> _Exercise_
Search the listing below for "families". Copy each matching line.

> _Exercise data_
>>>

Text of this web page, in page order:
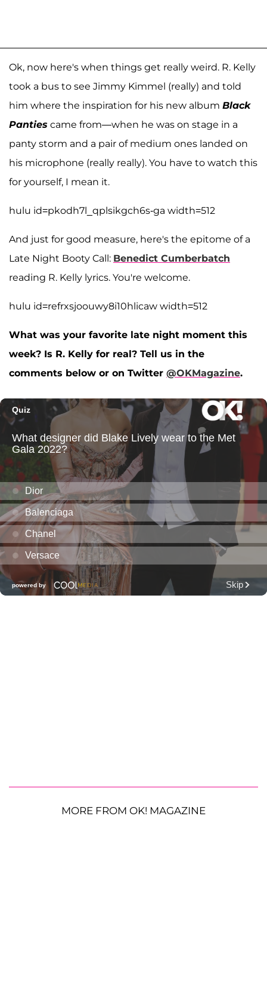
Ok, now here's when things get really weird. R. Kelly
took a bus to see Jimmy Kimmel (really) and told
him where the inspiration for his new album Black
Panties came from—when he was on stage in a
panty storm and a pair of medium ones landed on
his microphone (really really). You have to watch this
for yourself, I mean it.
hulu id=pkodh7l_qplsikgch6s-ga width=512
And just for good measure, here's the epitome of a
Late Night Booty Call: Benedict Cumberbatch
reading R. Kelly lyrics. You're welcome.
hulu id=refrxsjoouwy8i10hlicaw width=512
What was your favorite late night moment this
week? Is R. Kelly for real? Tell us in the
comments below or on Twitter @OKMagazine.
MORE FROM OK! MAGAZINE
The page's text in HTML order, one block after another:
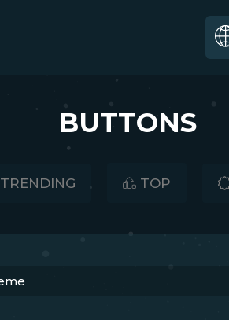
BUTTONS
TRENDING TOP
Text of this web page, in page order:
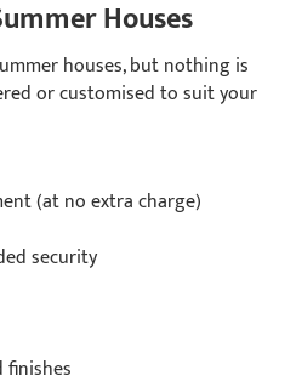
Houses
houses, but nothing is
or customised to suit your
(at no extra charge)
security
finishes
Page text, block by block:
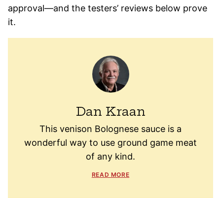
approval—and the testers’ reviews below prove
it.
Dan Kraan
This venison Bolognese sauce is a
wonderful way to use ground game meat
of any kind.
READ MORE
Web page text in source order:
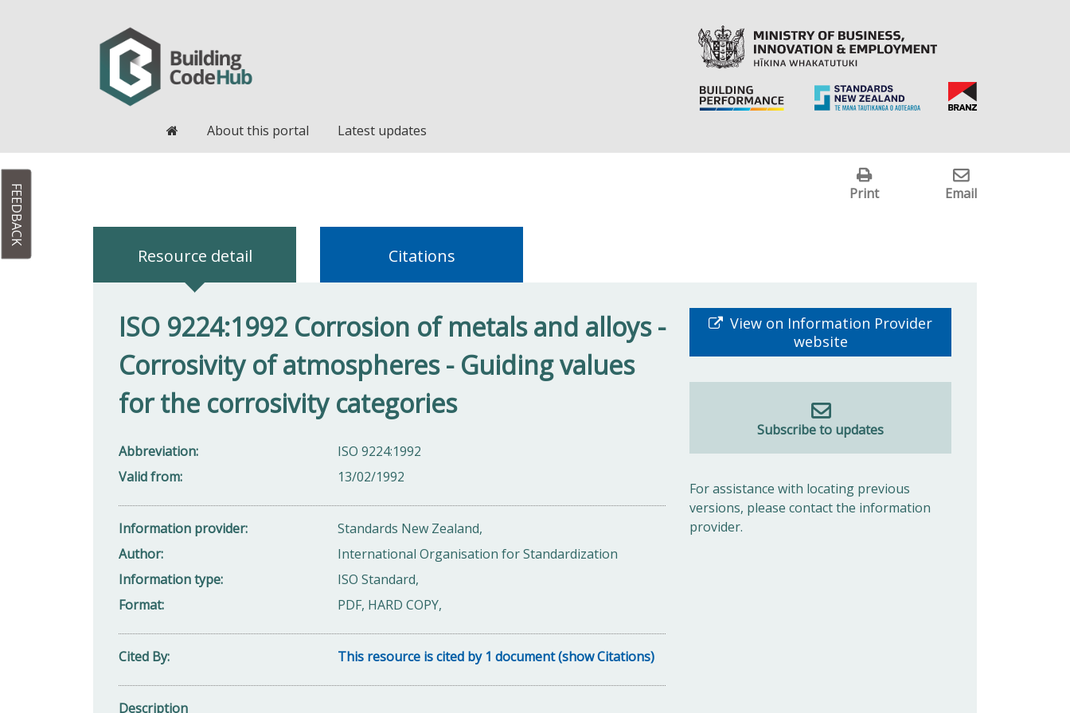
HomeAbout this portal Latest updates
Print Email
Resource detail Citations
ISO 9224:1992 Corrosion of metals and alloys -
Corrosivity of atmospheres - Guiding values
for the corrosivity categories
Abbreviation
ISO 9224:1992
Valid from
13/02/1992
Information provider
Standards New Zealand,
Author
International Organisation for Standardization
Information type
ISO Standard,
Format
PDF, HARD COPY,
Cited By This resource is cited by 1 document (show Citations)
Description
View on Information Provider
website
Subscribe to updates
For assistance with locating previous
versions, please contact the information
provider.
FEEDBACK
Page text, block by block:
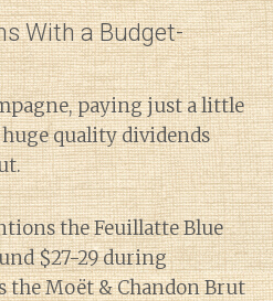
With a Budget-
paying just a little
quality dividends
the Feuillatte Blue
$27-29 during
the Moët & Chandon Brut
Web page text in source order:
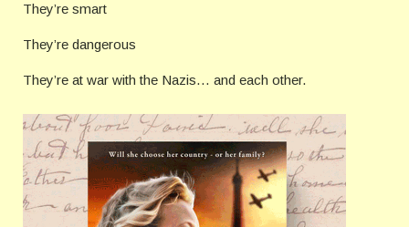
They’re smart
They’re dangerous
They’re at war with the Nazis… and each other.
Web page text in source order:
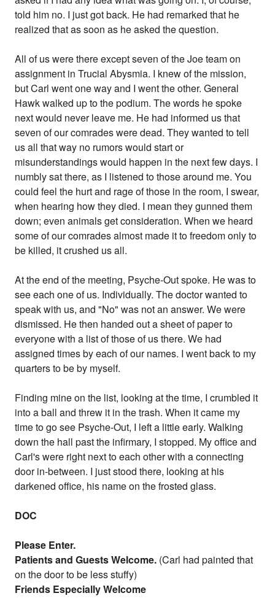
told him no. I just got back. He had remarked that he
realized that as soon as he asked the question.
All of us were there except seven of the Joe team on
assignment in Trucial Abysmia. I knew of the mission,
but Carl went one way and I went the other. General
Hawk walked up to the podium. The words he spoke
next would never leave me. He had informed us that
seven of our comrades were dead. They wanted to tell
us all that way no rumors would start or
misunderstandings would happen in the next few days. I
numbly sat there, as I listened to those around me. You
could feel the hurt and rage of those in the room, I swear,
when hearing how they died. I mean they gunned them
down; even animals get consideration. When we heard
some of our comrades almost made it to freedom only to
be killed, it crushed us all.
At the end of the meeting, Psyche-Out spoke. He was to
see each one of us. Individually. The doctor wanted to
speak with us, and "No" was not an answer. We were
dismissed. He then handed out a sheet of paper to
everyone with a list of those of us there. We had
assigned times by each of our names. I went back to my
quarters to be by myself.
Finding mine on the list, looking at the time, I crumbled it
into a ball and threw it in the trash. When it came my
time to go see Psyche-Out, I left a little early. Walking
down the hall past the infirmary, I stopped. My office and
Carl's were right next to each other with a connecting
door in-between. I just stood there, looking at his
darkened office, his name on the frosted glass.
DOC
Please Enter.
Patients and Guests Welcome. (Carl had painted that
on the door to be less stuffy)
Friends Especially Welcome
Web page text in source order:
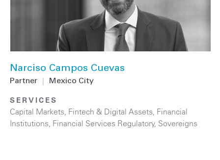
Narciso Campos Cuevas
Partner Mexico City
SERVICES
Capital Markets, Fintech & Digital Assets, Financial
Institutions, Financial Services Regulatory, Sovereigns
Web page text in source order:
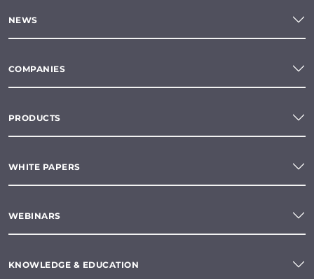
NEWS
COMPANIES
PRODUCTS
WHITE PAPERS
WEBINARS
KNOWLEDGE & EDUCATION
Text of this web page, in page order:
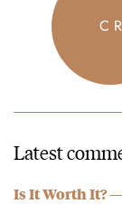
C R
Latest
Is It Worth It?
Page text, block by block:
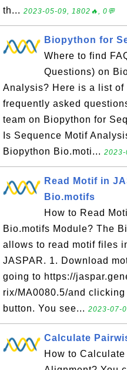
th... 2023-05-09, 1802🔥, 0💬
Biopython for
Where to find
Questions) on
Analysis? Here is a list of
frequently asked
team on Biopython for
Is Sequence Motif
Biopython Bio.moti... 2023-
Read Motif in
Bio.motifs
How to Read
Bio.motifs Module? The
allows to read motif files
JASPAR. 1. Download
going to https://
rix/MA0080.5/and
button. You see... 2023-07-
Calculate
How to
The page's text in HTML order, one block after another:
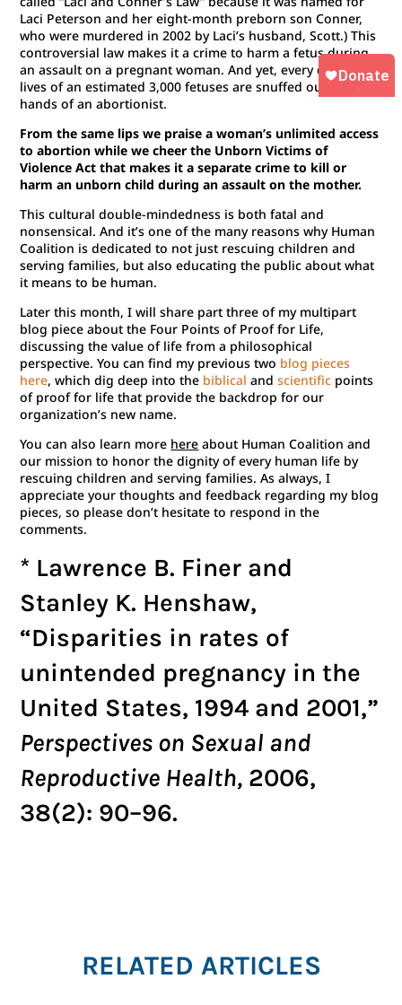
Laci Peterson and her eight-month preborn son Conner,
who were murdered in 2002 by Laci’s husband, Scott.) This
controversial law makes it a crime to harm a fetus during
an assault on a pregnant woman. And yet, every day the
lives of an estimated 3,000 fetuses are snuffed out at the
hands of an abortionist.
From the same lips we praise a woman’s unlimited access
to abortion while we cheer the Unborn Victims of
Violence Act that makes it a separate crime to kill or
harm an unborn child during an assault on the mother.
This cultural double-mindedness is both fatal and
nonsensical. And it’s one of the many reasons why Human
Coalition is dedicated to not just rescuing children and
serving families, but also educating the public about what
it means to be human.
Later this month, I will share part three of my multipart
blog piece about the Four Points of Proof for Life,
discussing the value of life from a philosophical
perspective. You can find my previous two blog pieces
here, which dig deep into the biblical andscientific points
of proof for life that provide the backdrop for our
organization’s new name.
You can also learn more here about Human Coalition and
our mission to honor the dignity of every human life by
rescuing children and serving families. As always, I
appreciate your thoughts and feedback regarding my blog
pieces, so please don’t hesitate to respond in the
comments.
* Lawrence B. Finer and
Stanley K. Henshaw,
“Disparities in rates of
unintended pregnancy in the
United States, 1994 and 2001,”
Perspectives on Sexual and
Reproductive Health, 2006,
38(2): 90–96.
RELATED ARTICLES

<<<

> _Task solution_
serving families, but also educating the public about what
rescuing children and serving families. As always, I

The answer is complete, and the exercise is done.